FIG. 4 illustrates a functional block diagram in accordance with the present invention, a differential SD / LOS circuitry capable of distinguishing between the received signal and noise in digital transmission systems with amplitude modulation, while in FIG. 5 , the results obtained from their simulation are shown. Even if the input signal has a constant peak-to-peak amplitude when its S / N falls below a certain threshold, the SD / LOS signal is deactivated.

The difference-loss-of-signal circuit comprises a window detector 13 which has a high and a low comparator gate 13 A, 13 B. The low comparator 13 A compares the input voltage and the low voltage limit. The high comparator 13 B compares the input voltage and the high voltage limit.
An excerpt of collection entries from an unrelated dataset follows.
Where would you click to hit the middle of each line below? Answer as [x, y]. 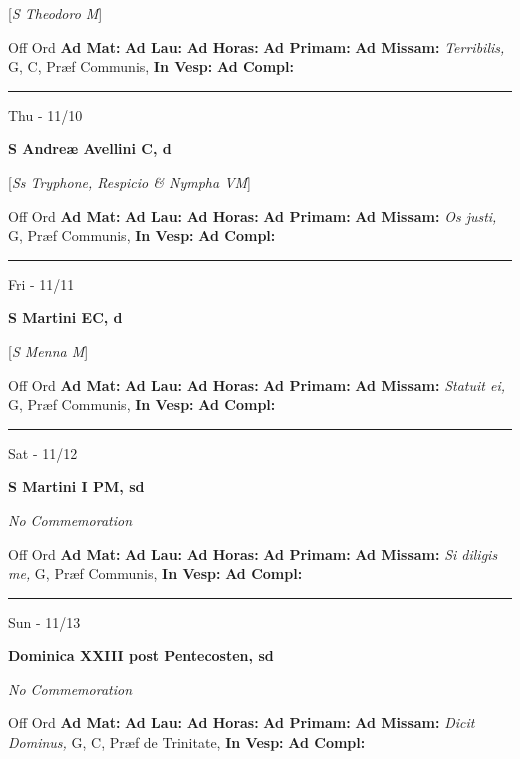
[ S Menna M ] [48, 350]
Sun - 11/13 [44, 621]
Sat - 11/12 [43, 452]
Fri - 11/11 [41, 283]
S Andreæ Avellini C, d [90, 148]
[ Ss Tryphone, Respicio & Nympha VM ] [130, 181]
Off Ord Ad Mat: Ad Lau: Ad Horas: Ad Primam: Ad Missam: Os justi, [252, 215]
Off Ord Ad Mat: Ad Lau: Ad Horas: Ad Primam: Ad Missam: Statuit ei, [256, 384]

An optional logic AND gate 14 combines the output signal of the low and Hochkomparato ren 13 A, 13 B. A low pass filter 15 receives the output signal of the window detector 13th In the low-pass filter 15 , a resistor 15 A catches the output signal of the window detector 13 at one end. A capacitor 15 B is then arranged between the resistor 15 A and the ground. A difference comparator 17 , which is connected to the low-pass filter at a negative input, which receives a third threshold voltage signal, provides an output signal that indicates the average power of the input signal.

FIG. 6 is a circuit diagram corresponding to the functional block diagram shown in FIG. 4. A window detector 13 receives two input signals and has two control input signals, a most significant bit (MSB; MSB = most significant bit) and a least significant bit (LSB; LSB = least significant bit). The LSB and MSB input signals correspond to the high and low voltage limits. The output signal of the window detector is received by a buffer and a low pass filter 15 . A hysteresis comparator 17 receives as input signals the output signal of the buffer and low-pass filter 15 and a voltage threshold signal. The output signal of the hysteresis comparator 17 shows the average power of the input signal.

Claims (4)

1. Difference loss from signal circuit, which has the following features:
a window detector ( 13 ) with a low (VL) and a high voltage limit (VH) receiving an input signal (Vin);
a low pass filter ( 15 ) having an output signal and connected to the window detector ( 13 ); and
a differential comparator ( 17 ) for comparing the output signal with a threshold voltage signal and for providing an output signal indicative of the average power of the input signal. 2. Difference loss from signal circuit according to claim 1, wherein the window detector further comprises:
a high comparator ( 138 ) having an output and receiving the input signal (Vin) and the high voltage limit (VH); and
a low comparator ( 13 A), which has an output and receives the input signal (Vin) and a low voltage limit (VL). 3. Difference loss from signal circuit according to claim 1 or 2, wherein the low-pass filter ( 15 ) further comprises the following features:
a resistor ( 15 A) connected to the window detector; and
a capacitor ( 15 B) which is connected between the resistor ( 15 A) and the ground. 4. Difference loss from signal circuit according to one of claims 1 to 3, further comprising a logic AND gate ( 14 ) which is arranged between the window detector ( 13 ) and the low-pass filter ( 15 ).